I read a [physics paper](http://arxiv.org/abs/1212.3324), of which the main idea is based on the topological classification of maps from 3-torus to the space of $N\times N$ unitary matrices. To quote their equation (4), which gives a winding number:
$$W(U)=\frac{1}{8\pi^2}\int_{T^3} dtdk_xdk_y U^{-1}\partial_t U\cdot[U^{-1}\partial_{k_x} U,U^{-1}\partial_{k_y} U],$$ 
where $(t,k_x,k_y)\in S^1\times S^1\times S^1\cong T^3$, and $U:=U(t,k_x,k_y)$ taking values of N-dimensional unitary matrices. The formula comes from [this math paper](http://projecteuclid.org/DPubS?verb=Display&version=1.0&service=UI&handle=euclid.cmp/1103904396&page=record ), which is not really comprehensible to me given my limited math background.

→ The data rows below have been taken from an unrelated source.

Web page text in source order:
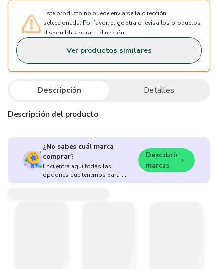
Este producto no puede enviarse la dirección
seleccionada. Por favor, elige otra o revisa los productos
disponibles para tu dirección.
Ver productos similares
Descripción Detalles
Descripción del producto
¿No sabes cuál marca
comprar?
Encuentra aquí todas las
opciones que tenemos para ti.
Descubrir
marcas

Now I'm interested in the classification of maps from 2-torus to the space of $N\times N$ unitary matrices, is this already well developed? Any explanation or reference will be appreciated. 

PS. I'm familiar with the language of fundamental groups(but not many sophisticated theorems) and a little bit homology. Also some basics on differentiable geometry. If possible, please explain in a way accessible to me, but if this means too much compromise, just go ahead and shower me with the proper mathematics.